2. registered at the next office where they photocopied passport/UK license/work permit - completed quickly as they took me straight behind and into the office area- cost 500PHP

3. Personally escorted to the next office and placed into the 'old people' air conditioned waiting area - more photocopies and picture taken and would have been quicker but I let the 2 nuns waiting go before me (I'm a gentleman !). Cost 2,000PHP - but this included the normal fee of 860php for license conversion.

4. Handed license 15 minutes later !.

So on reflection paying in total 2,750php for my license was money well spent and in reality only cost me 1600php 'extra' and for me this was great especially when I looked at all the many people waiting their turn.......

Cheers !


----------



## bidrod (Mar 31, 2015)

Well I went to the Kawit, Cavite office a year ago last Jul. Paid the med and licence fee, less than php 800 total. Since I am old I got escorted the A/C waiting-room too. No cost for making copies of anything since I did them at home. Took a little over an hour, and yes Seniors, Pregnant Women, PWD, etc get priority service.

Chuck


----------



## M.C.A. (Feb 24, 2013)

Miken your blessed with money that's all I can add but the price you paid was a bit much it should have only been 400 pesos extra with the helper but these guys are real money magnets and can make it seem so difficult and they always tac on extra price, yet you still have to fill out your forms so all this could have been done for much less, the security guard or a staff member inside the LTO would direct you what to do (I'll buy them a soda) at most LTO offices they have monitor screens and you wait for your number to be called and then you go to that particular window and then wait once again and go to the next window and so forth until you're done but basically you have to get inside the LTO it's those fixers outside that skin us expats alive with fake costs always be weary.

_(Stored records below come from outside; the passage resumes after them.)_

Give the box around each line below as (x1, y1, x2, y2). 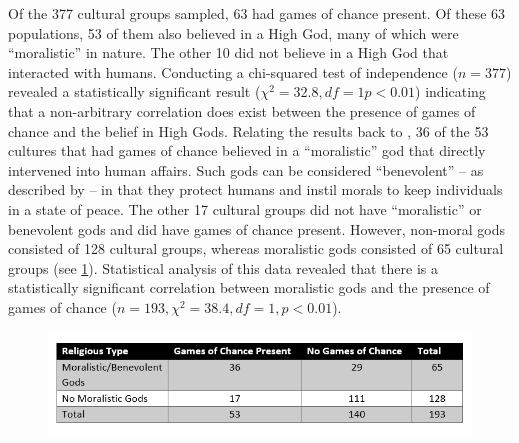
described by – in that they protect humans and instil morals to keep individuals (8, 179, 503, 200)
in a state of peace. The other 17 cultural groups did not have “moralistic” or (8, 198, 482, 219)
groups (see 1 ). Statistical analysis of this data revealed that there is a (8, 257, 438, 278)
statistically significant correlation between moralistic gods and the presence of (8, 277, 490, 298)
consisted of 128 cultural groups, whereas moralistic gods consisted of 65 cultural (8, 238, 504, 259)
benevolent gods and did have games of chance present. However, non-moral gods (8, 218, 505, 239)
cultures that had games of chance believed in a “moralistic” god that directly (8, 140, 486, 161)
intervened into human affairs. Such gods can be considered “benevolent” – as (8, 159, 484, 180)
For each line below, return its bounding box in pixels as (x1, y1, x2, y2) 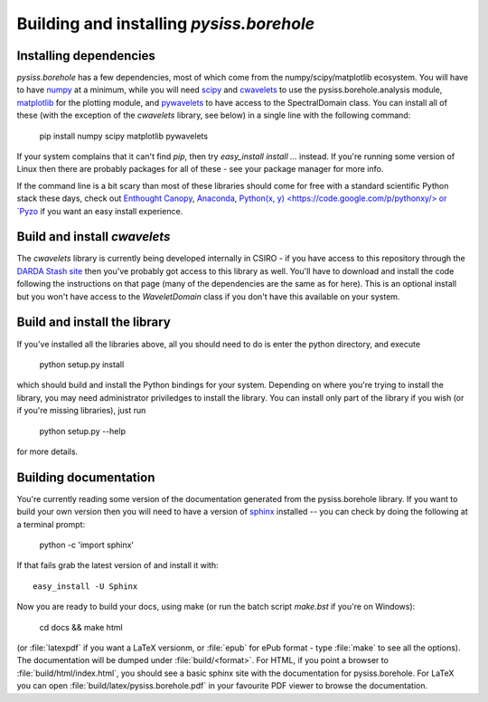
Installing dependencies (16, 48, 155, 63)
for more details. (16, 446, 79, 457)
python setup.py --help (39, 425, 127, 436)
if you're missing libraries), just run (16, 405, 146, 416)
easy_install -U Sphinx (33, 581, 138, 592)
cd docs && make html (39, 621, 123, 632)
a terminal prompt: (16, 518, 86, 529)
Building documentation (16, 470, 155, 485)

The LTO in my area has improved vastly since I first used it and so I am almost confident any expat can do this on your own with the guidance of LTO staff and security guards as you walk in, I also got some help from citizens waiting like me there's different area's you can wait but they all seem to have the screen that will display your number, you are issued a number with your documents.


----------



## MikenKeira (Jul 3, 2017)

Actually, my helper didnt cost a penny. the money went to the ' officials'. I didnt actually have to take a number as I was ushered into the office areas the other side of the windows. 
Plus I had already been here 4 months.......so had already gone past the 3 month window for applying for a new license without test....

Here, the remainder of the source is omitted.